─── DATASET RECORDS ───
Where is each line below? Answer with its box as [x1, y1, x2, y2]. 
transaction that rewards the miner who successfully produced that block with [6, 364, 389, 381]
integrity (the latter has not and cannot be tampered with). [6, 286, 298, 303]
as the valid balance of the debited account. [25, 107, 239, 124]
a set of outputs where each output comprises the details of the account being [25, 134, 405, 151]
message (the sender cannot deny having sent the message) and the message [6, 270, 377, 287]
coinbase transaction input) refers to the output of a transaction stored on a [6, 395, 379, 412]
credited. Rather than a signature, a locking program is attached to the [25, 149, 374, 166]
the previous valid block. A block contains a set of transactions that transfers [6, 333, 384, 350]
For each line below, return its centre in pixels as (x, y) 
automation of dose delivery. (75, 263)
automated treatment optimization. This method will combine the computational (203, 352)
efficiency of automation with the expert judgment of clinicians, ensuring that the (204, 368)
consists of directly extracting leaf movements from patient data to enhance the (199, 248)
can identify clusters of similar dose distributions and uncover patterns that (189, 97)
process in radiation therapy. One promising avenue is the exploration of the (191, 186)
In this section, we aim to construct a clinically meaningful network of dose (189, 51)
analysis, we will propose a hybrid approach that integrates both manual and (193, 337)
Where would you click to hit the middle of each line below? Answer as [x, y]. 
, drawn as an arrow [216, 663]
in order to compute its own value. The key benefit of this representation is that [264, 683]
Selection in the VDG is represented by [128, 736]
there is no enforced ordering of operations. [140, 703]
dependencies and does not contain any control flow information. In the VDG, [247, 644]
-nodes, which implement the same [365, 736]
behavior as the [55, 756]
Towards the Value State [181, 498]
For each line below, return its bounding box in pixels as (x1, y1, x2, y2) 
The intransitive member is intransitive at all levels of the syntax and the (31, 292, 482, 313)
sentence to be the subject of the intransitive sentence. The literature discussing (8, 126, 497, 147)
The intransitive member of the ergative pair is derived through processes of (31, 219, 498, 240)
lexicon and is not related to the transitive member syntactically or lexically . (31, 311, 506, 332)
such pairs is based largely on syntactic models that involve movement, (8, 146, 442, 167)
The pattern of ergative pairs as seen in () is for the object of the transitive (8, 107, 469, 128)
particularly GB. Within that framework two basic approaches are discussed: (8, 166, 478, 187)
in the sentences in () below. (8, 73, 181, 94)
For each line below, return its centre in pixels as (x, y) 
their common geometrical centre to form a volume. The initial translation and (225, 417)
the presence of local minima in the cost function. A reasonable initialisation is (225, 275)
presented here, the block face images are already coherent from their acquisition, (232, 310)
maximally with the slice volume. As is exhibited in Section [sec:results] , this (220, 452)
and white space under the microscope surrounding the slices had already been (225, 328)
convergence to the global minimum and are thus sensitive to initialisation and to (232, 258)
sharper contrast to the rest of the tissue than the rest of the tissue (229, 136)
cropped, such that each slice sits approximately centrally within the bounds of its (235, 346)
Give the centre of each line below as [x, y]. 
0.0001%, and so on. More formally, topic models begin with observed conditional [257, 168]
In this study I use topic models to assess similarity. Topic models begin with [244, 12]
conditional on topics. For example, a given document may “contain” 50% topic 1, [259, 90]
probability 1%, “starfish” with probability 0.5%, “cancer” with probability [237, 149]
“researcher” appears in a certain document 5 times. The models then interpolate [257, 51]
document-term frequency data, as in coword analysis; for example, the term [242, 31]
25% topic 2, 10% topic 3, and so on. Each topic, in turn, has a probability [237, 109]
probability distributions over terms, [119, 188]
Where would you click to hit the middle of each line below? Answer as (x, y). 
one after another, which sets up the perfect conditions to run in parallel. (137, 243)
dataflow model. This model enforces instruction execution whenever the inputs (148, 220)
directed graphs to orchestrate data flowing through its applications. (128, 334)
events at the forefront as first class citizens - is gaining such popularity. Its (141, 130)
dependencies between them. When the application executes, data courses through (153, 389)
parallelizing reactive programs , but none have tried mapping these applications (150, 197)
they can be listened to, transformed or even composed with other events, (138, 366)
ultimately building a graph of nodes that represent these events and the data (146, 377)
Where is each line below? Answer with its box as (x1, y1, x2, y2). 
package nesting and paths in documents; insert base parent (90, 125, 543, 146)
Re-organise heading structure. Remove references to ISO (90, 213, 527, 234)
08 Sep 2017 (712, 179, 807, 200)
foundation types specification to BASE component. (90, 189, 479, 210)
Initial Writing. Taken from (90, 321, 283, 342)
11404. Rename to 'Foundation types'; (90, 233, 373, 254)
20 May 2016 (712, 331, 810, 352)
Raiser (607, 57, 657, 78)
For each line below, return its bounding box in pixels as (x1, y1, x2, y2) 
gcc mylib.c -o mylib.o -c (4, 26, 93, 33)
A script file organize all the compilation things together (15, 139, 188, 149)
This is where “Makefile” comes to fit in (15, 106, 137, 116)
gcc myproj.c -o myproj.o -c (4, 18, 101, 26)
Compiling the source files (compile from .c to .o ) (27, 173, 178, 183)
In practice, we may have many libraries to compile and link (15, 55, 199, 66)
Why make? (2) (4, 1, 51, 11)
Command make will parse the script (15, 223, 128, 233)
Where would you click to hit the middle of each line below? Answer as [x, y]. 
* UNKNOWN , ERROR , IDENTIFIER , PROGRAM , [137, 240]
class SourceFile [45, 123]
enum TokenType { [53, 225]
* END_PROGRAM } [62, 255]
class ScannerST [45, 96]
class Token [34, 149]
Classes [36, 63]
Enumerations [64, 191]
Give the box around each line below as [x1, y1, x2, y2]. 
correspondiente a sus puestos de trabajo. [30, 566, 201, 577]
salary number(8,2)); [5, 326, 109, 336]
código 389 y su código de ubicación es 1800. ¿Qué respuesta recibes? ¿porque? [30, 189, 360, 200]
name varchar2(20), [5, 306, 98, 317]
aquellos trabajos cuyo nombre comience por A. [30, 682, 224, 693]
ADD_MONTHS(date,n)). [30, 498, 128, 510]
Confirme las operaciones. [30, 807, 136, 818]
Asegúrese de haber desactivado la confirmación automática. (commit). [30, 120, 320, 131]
───
> _WORK TO BE COMPLETED_
Find all lines holding the word "intransitive" in the records above and copy them.

> _WRITTEN RESPONSE_
The intransitive member is intransitive at all levels of the syntax and the (31, 292, 482, 313)
sentence to be the subject of the intransitive sentence. The literature discussing (8, 126, 497, 147)
The intransitive member of the ergative pair is derived through processes of (31, 219, 498, 240)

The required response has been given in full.